But the evidence objected to- did not show, or attempt to show, plaintiff’s part of the agreement. It only tended to show what representations were made to the defendant by the agent for the purpose of securing the order, and that such representations were untrue and misleading, and deceived the defendant. It is not claimed that the agent promised any cuts, etc., or made any agreement whatever. He simply described the book for which he was soliciting subscriptions, and stated what its contents were to be, and we think the court below was clearly right in admitting such evidence. Fraud vitiates all contracts, and no one can, by a limitation such as contained in this instrument, escape from the penalty of the fraudulent representations of his agent made in the scope of his apparent authority. From all the facts in the case, it was necessary that the agent should make some representations as to the character of the work to be published, or else he could get no subscribers, and he was deputed for that purpose. In other words, the plaintiff cannot avail herself of the contract procured by her agent without also subjecting herself to the penalty of any false and fraudulent representation such agent might have made.
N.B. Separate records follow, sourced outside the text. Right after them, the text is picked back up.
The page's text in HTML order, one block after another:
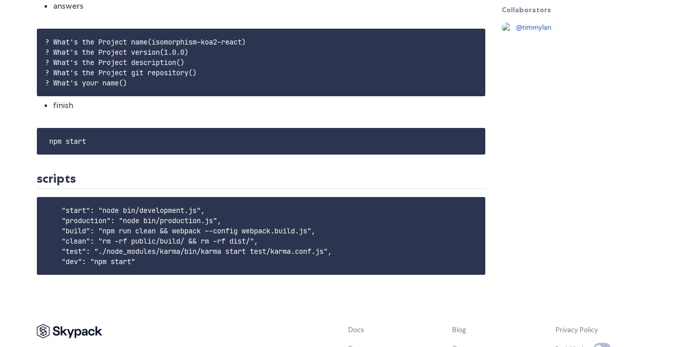
answers
? What's the Project name(isomorphism-koa2-react)
? What's the Project version(1.0.0)
? What's the Project description()
? What's the Project git repository()
finish
scripts
    "start": "node bin/development.js",
    "production": "node bin/production.js",
    "build": "npm run clean && webpack --config webpack.build.js",
    "clean": "rm -rf public/build/ && rm -rf dist/",
    "test": "./node_modules/karma/bin/karma start test/karma.conf.js",
Collaborators
@timmylan
Docs Blog Privacy Policy
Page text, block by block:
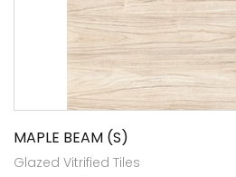
MAPLE BEAM (S)
Glazed Vitrified Tiles
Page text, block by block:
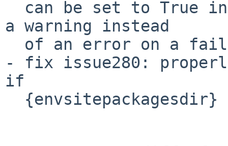
a warning instead
- fix issue280:
if
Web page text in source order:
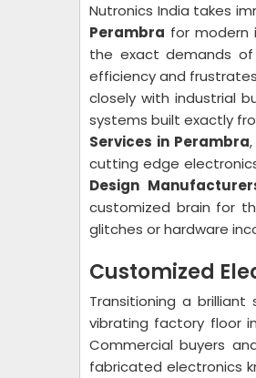
Nutronics India takes
Perambra for modern
the exact demands
efficiency and
closely with industrial
systems built exactly
Services in Perambra
cutting edge
Design
customized brain for
glitches or hardware
Customized
Transitioning a
vibrating factory floor in
Commercial buyers
fabricated electronics
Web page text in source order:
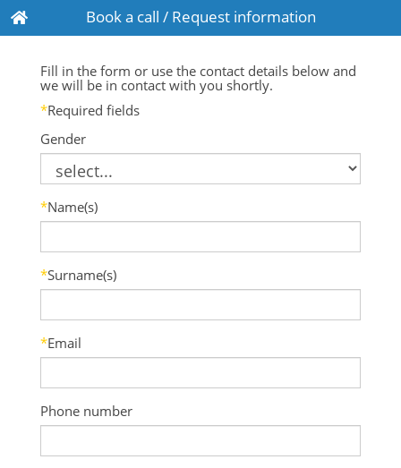
Book a call / Request information
Fill in the form or use the contact details below and
we will be in contact with you shortly.
*Required fields
Gender
*Name(s)
*Surname(s)
*Email
Phone number
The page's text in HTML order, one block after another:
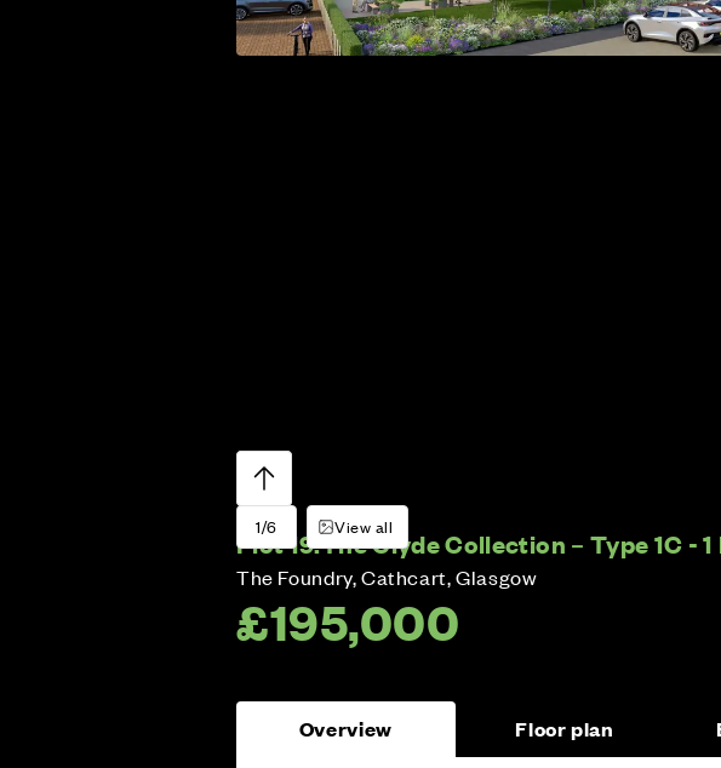
1/6 View all
Plot 19:The Clyde Collection – Type 1C -
The Foundry, Cathcart, Glasgow
£195,000
Overview Floor plan
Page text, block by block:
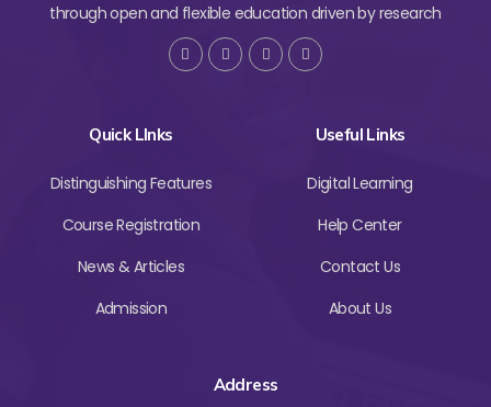
through open and flexible education driven by research
Quick LInks
Distinguishing Features
Course Registration
News & Articles
Admission
Useful Links
Digital Learning
Help Center
Contact Us
About Us
Address
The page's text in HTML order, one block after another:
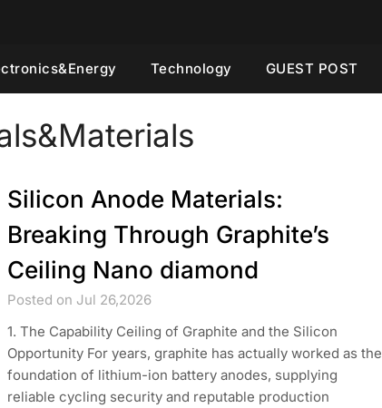
Technology GUEST POST
Silicon Anode Materials:
Breaking Through Graphite’s
Ceiling Nano diamond
Posted on Jul 26,2026
1. The Capability Ceiling of Graphite and the Silicon
Opportunity For years, graphite has actually worked as the
foundation of lithium-ion battery anodes, supplying
reliable cycling security and reputable production
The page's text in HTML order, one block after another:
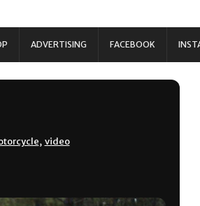
ADVERTISING FACEBOOK
, video
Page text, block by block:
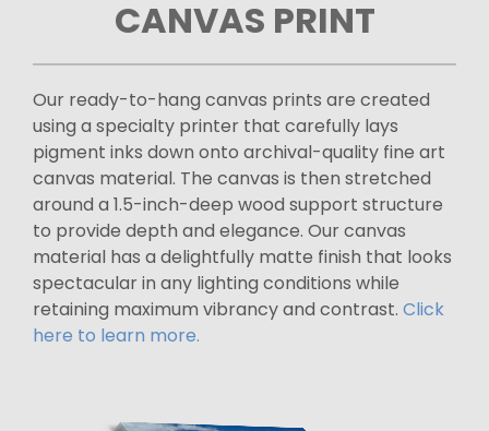
CANVAS PRINT
Our ready-to-hang canvas prints are created
using a specialty printer that carefully lays
pigment inks down onto archival-quality fine art
canvas material. The canvas is then stretched
around a 1.5-inch-deep wood support structure
to provide depth and elegance. Our canvas
material has a delightfully matte finish that looks
spectacular in any lighting conditions while
retaining maximum vibrancy and contrast. Click
here to learn more.
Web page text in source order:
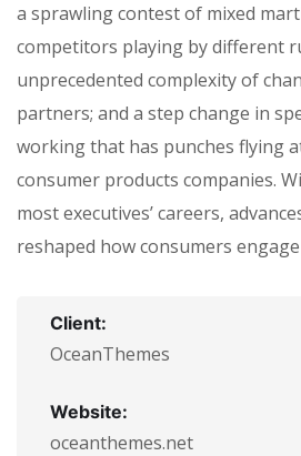
a sprawling contest of mixed
competitors playing by different
unprecedented complexity of
partners; and a step change in
working that has punches flying
consumer products companies.
most executives’ careers,
reshaped how consumers
Client:
OceanThemes
Website:
oceanthemes.net
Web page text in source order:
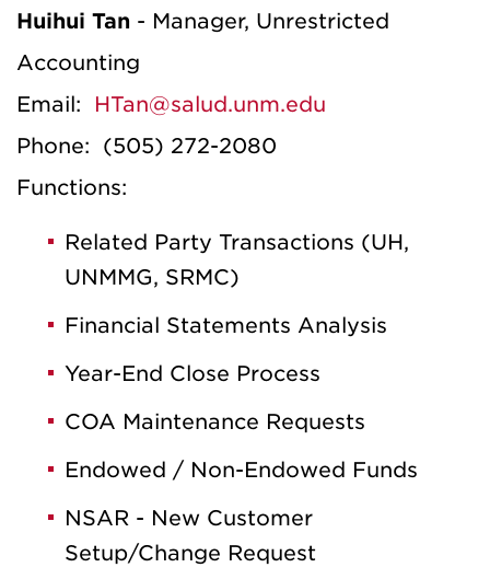
Huihui Tan - Manager, Unrestricted
Accounting
Email: HTan@salud.unm.edu
Phone: (505) 272-2080
Functions:
Related Party Transactions (UH,
UNMMG, SRMC)
Financial Statements Analysis
Year-End Close Process
COA Maintenance Requests
Endowed / Non-Endowed Funds
NSAR - New Customer
Setup/Change Request
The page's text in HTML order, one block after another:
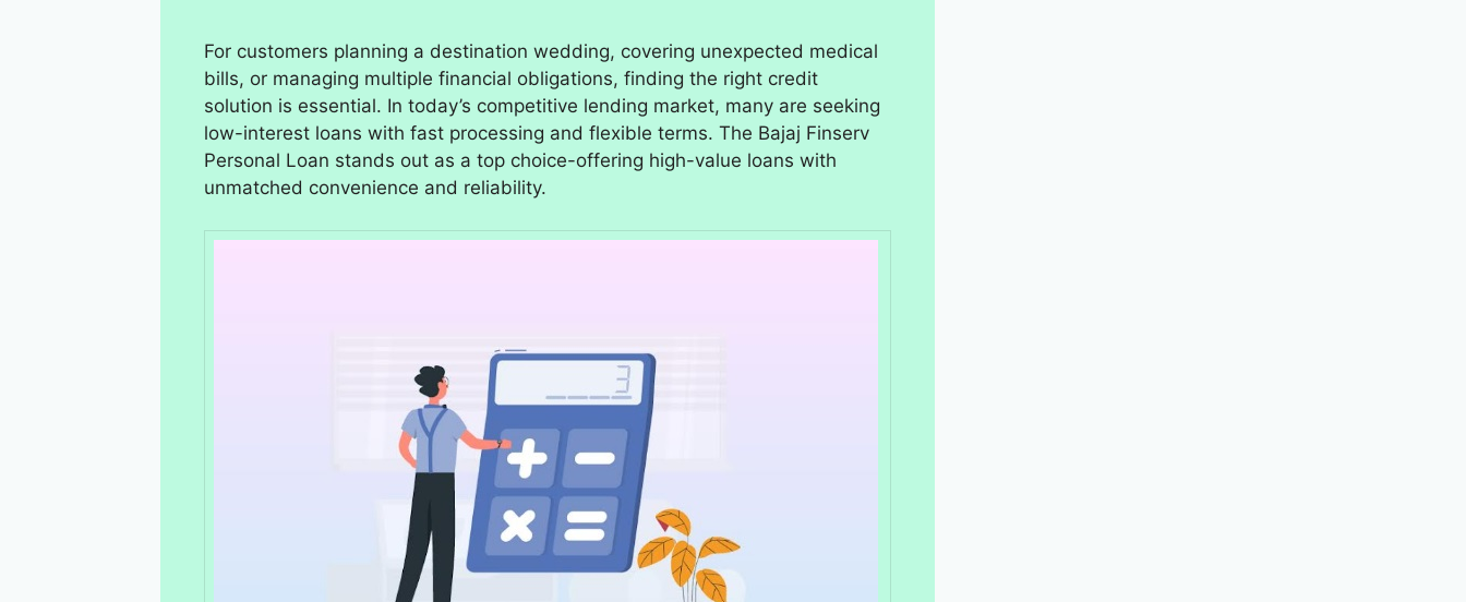
For customers planning a destination wedding, covering unexpected medical
bills, or managing multiple financial obligations, finding the right credit
solution is essential. In today’s competitive lending market, many are seeking
low-interest loans with fast processing and flexible terms. The Bajaj Finserv
Personal Loan stands out as a top choice-offering high-value loans with
unmatched convenience and reliability.
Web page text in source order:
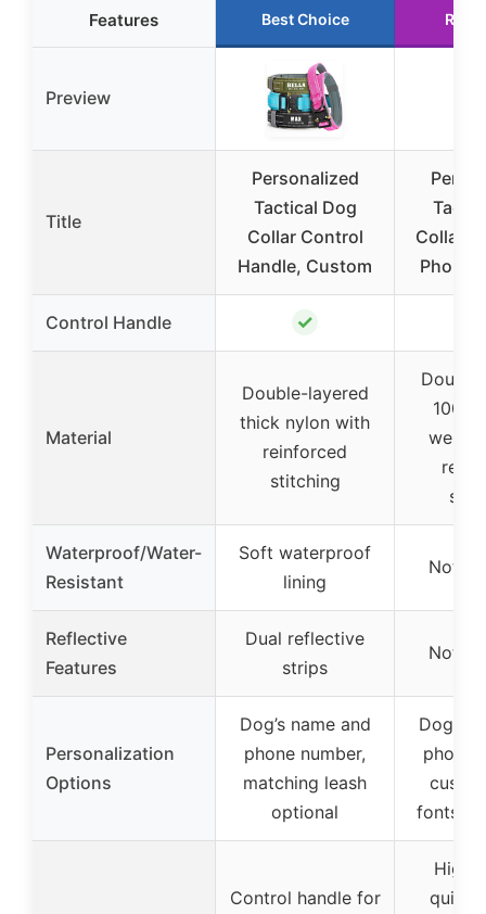
Features Best Choice
Preview
Title
Personalized
Tactical Dog
Collar Control
Handle, Custom
Collar
Phone
Control Handle ✓
Material
Double-layered
thick nylon with
reinforced
stitching
Waterproof/Water-
Resistant
Soft waterproof
lining
Not
Reflective
Features
Dual reflective
strips
Not
Personalization
Options
Dog’s name and
phone number,
matching leash
optional
Dog’s
phone
fonts
Control handle for
High-
quick-
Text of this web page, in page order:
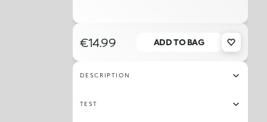
€14.99 ADD TO BAG
DESCRIPTION
TEST
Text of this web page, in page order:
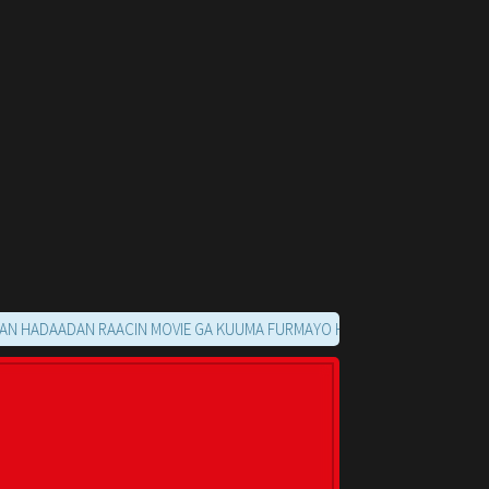
RAACIN MOVIE GA KUUMA FURMAYO HALKAN KU SOO NOQO
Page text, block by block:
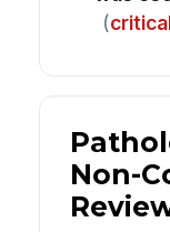
(
Non-
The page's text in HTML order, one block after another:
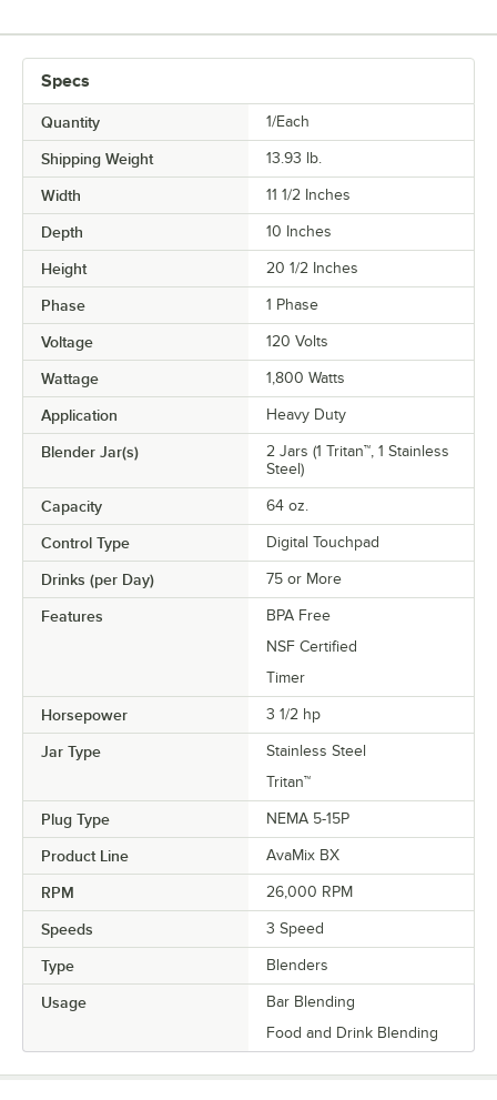
Specs
Quantity 1/Each
Shipping Weight 13.93 lb.
Width 11 1/2 Inches
Depth 10 Inches
Height 20 1/2 Inches
Phase 1 Phase
Voltage 120 Volts
Wattage 1,800 Watts
Application Heavy Duty
Blender Jar(s)
2 Jars (1 Tritan™, 1 Stainless
Steel)
Capacity 64 oz.
Control Type Digital Touchpad
Drinks (per Day) 75 or More
Features
BPA Free
NSF Certified
Timer
Horsepower 3 1/2 hp
Jar Type
Stainless Steel
Tritan™
Plug Type NEMA 5-15P
Product Line AvaMix BX
RPM 26,000 RPM
Speeds 3 Speed
Type Blenders
Usage
Bar Blending
Food and Drink Blending
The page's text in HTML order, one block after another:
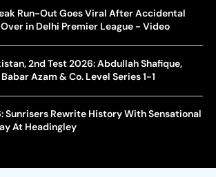
Run-Out Goes Viral After Accidental
in Delhi Premier League - Video
2nd Test 2026: Abdullah Shafique,
Azam & Co. Level Series 1-1
Sunrisers Rewrite History With Sensational
At Headingley
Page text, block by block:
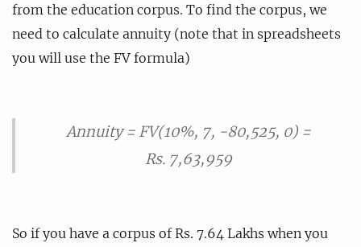
from the education corpus. To find the corpus, we
need to calculate annuity (note that in spreadsheets
you will use the FV formula)
Annuity = FV(10%, 7, -80,525, 0) =
Rs. 7,63,959
So if you have a corpus of Rs. 7.64 Lakhs when you
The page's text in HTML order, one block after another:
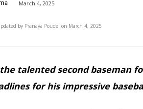
March 4, 2025
by Pranaya Poudel on March 4, 2025
talented second baseman
for his impressive
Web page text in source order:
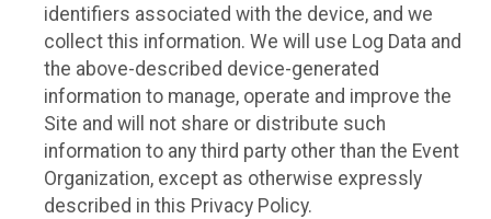
identifiers associated with the device, and we
collect this information. We will use Log Data and
the above-described device-generated
information to manage, operate and improve the
Site and will not share or distribute such
information to any third party other than the Event
Organization, except as otherwise expressly
described in this Privacy Policy.
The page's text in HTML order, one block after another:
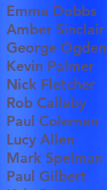
Emma Dobbs
Amber Sinclair
George Ogden
Kevin Palmer
Nick Fletcher
Rob Callaby
Paul Coleman
Lucy Allen
Mark Spelman
Paul Gilbert
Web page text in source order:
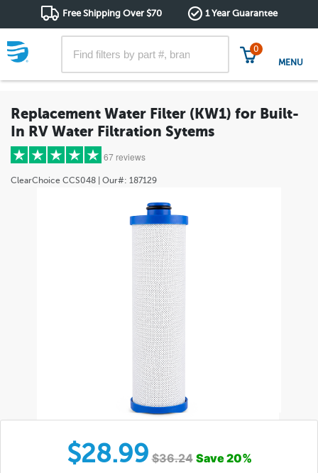
Free Shipping Over $70 1 Year Guarantee
0
MENU
Replacement Water Filter (KW1) for Built-
In RV Water Filtration Sytems
67 reviews
ClearChoice CCS048 | Our#: 187129
$28.99 $36.24 Save20%
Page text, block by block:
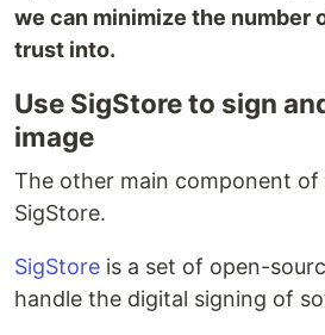
we can minimize the number
trust into.
Use SigStore to sign
image
The other main component of
SigStore.
SigStore is a set of open-
handle the digital signing of
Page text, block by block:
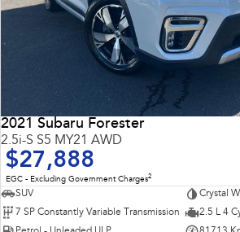
2021 Subaru Forester
2.5i-S S5 MY21 AWD
$27,888
EGC - Excluding Government Charges2
SUV
Crystal
7 SP Constantly Variable Transmission
2.5 L 4
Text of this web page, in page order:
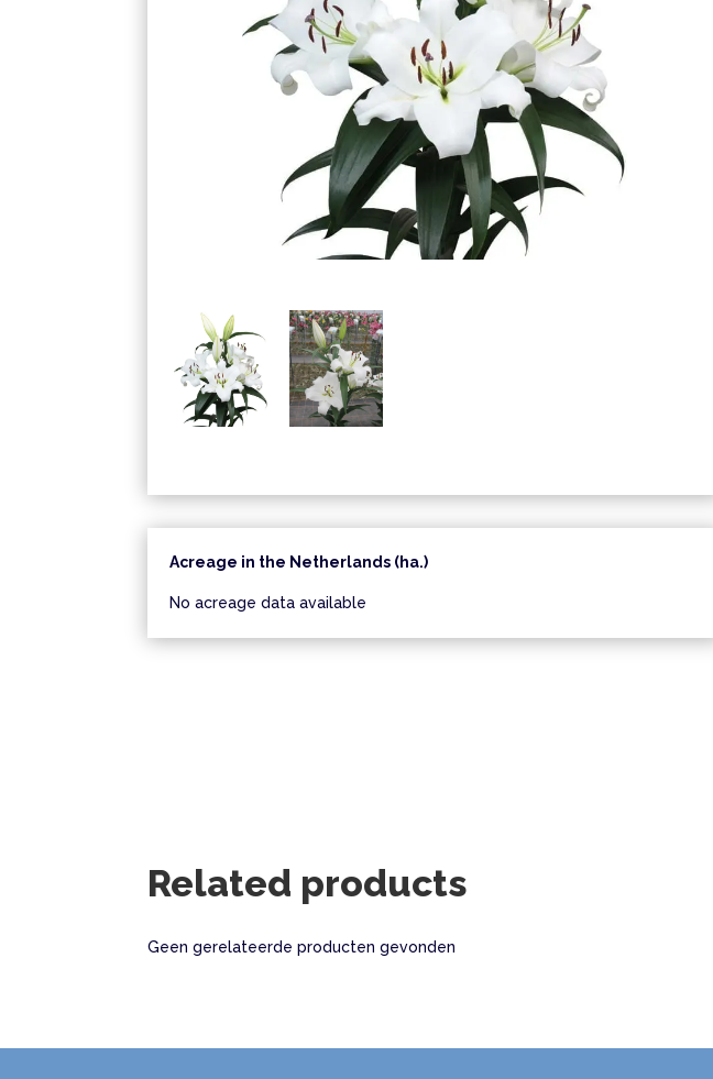
Acreage in the Netherlands (ha.)
No acreage data available
Related products
Geen gerelateerde producten gevonden
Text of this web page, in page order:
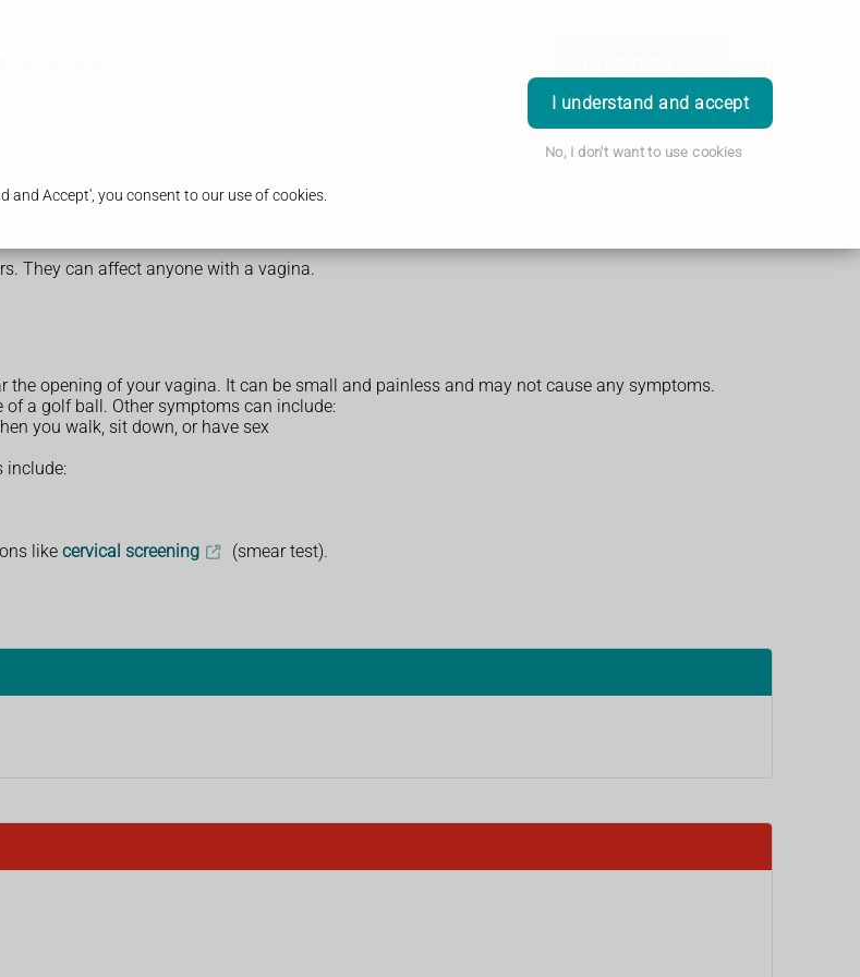
and Accept', you consent to our use of cookies.
I understand and accept
No, I don't want to use cookies
They can affect anyone with a vagina.
opening of your vagina. It can be small and painless and may not cause any symptoms.
of a golf ball. Other symptoms can include:
you walk, sit down, or have sex
include:
like cervical screening (smear test).
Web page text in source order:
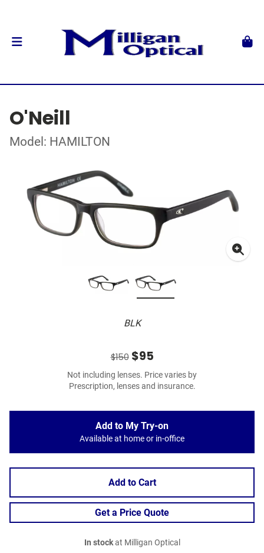
O'Neill
Model: HAMILTON
BLK
$150$95
Not including lenses. Price varies by
Prescription, lenses and insurance.
Add to My Try-on
Available at home or in-office
Add to Cart
Get a Price Quote
In stockat Milligan Optical
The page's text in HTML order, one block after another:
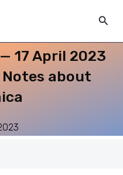
17 April 2023
Notes about
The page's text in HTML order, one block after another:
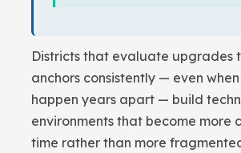
Districts that evaluate upgrades
anchors consistently — even
happen years apart — build
environments that become more
time rather than more
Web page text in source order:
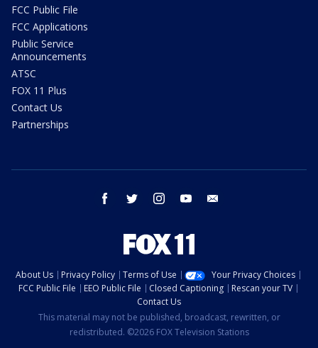
FCC Public File
FCC Applications
Public Service
Announcements
ATSC
FOX 11 Plus
Contact Us
Partnerships
facebook twitter instagram youtube
About Us Privacy Policy Terms of Use
Your Privacy Choices
FCC Public File
EEO Public File Closed Captioning
Rescan your TV
Contact Us
This material may not be published, broadcast, rewritten, or
redistributed. ©2026 FOX Television Stations
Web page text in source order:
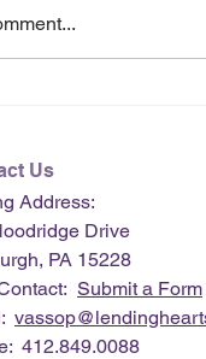
Us
Address:
Drive
PA 15228
Submit a Form
412.849.0088

This case is very similar to Fashion Co. v. Skinner (Sup.) 19 N. Y. Supp. 62, where there was a similar clause, and the defendant answered by setting up fraud on the part of the plaintiff’s agent. This part of the answer was demurred to, on the ground that it did not state facts sufficient to constitute a defense, and the demurrer was overruled by a judgment for defendant, ordered at special term. On appeal to the general term, this decision was affirmed by a divided court, two being in favor of the affirmance, and one against it. The fact that this was decided upon demurrer, we think, makes no difference in the rule of law applicable to such cases. It is true that the presiding justice who delivered the prevailing opinion did in its course state: “Whether, upon the trial, the proof will sustain the *488averments, is one question; but the demurrer admits that the defendants were induced to enter into the contracts by false and fraudulent representations.” This, however, in our judgment, only means that in that particular case, in the opinion of the judge, there may have been difficulty in finding proof of the allegations, not that they would be inadmissible under such a contract.

We therefore find no error in the rulings of the court below upon these questions, and that the case was properly submitted to the jury under a very clear statement of the law by the court, and that the verdict of the jury was not only right, but righteous. The judgment entered thereon should be affirmed, with costs.